**WHAT IS EXPECTED**
Each entry below should appear again exactly as written, without pictures.

Stored data entries:
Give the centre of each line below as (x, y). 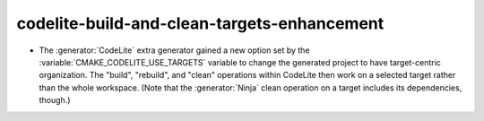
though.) (55, 100)
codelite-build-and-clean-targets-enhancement (200, 23)
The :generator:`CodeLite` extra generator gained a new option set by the (174, 50)
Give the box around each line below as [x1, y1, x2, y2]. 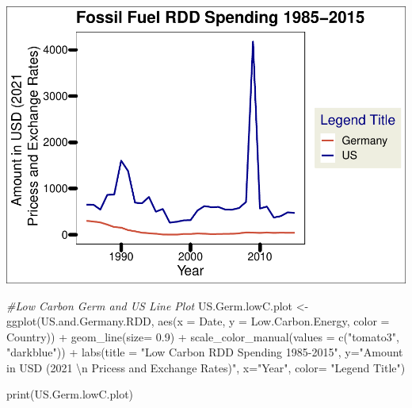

**EXERCISE OUTPUT**
Give the centre of each line below as (x, y). 
though.) (55, 100)
codelite-build-and-clean-targets-enhancement (200, 23)
The :generator:`CodeLite` extra generator gained a new option set by the (174, 50)
Give the box around each line below as [x1, y1, x2, y2]. 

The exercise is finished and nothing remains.